- **Your task**
In the data below, one line contains "The page's text" and a later one contains "Web page text". Print both, with every line between them, exactly and alone.

- **Dataset extract**
↓
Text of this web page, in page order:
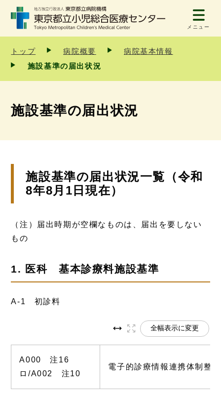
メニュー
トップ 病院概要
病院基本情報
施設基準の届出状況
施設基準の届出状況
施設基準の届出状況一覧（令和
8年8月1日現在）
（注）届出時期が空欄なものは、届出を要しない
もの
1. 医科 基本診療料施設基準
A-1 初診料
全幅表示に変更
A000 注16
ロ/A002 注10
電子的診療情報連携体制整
↑
↓
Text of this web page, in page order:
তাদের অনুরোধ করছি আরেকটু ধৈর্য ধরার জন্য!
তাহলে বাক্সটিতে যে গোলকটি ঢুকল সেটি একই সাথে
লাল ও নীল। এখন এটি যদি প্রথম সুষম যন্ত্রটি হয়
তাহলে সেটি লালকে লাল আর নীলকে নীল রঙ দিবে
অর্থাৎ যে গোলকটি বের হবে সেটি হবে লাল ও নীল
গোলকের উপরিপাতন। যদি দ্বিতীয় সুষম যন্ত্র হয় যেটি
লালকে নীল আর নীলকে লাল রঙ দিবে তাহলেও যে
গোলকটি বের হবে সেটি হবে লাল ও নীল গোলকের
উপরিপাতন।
↑
↓
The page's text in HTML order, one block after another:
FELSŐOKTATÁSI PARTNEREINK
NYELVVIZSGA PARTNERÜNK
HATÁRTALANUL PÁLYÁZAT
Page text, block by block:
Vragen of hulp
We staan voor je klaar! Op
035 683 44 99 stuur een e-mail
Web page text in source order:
↑
- **Completed task**
The page's text in HTML order, one block after another:
FELSŐOKTATÁSI PARTNEREINK
NYELVVIZSGA PARTNERÜNK
HATÁRTALANUL PÁLYÁZAT
Page text, block by block:
Vragen of hulp
We staan voor je klaar! Op
035 683 44 99 stuur een e-mail
Web page text in source order:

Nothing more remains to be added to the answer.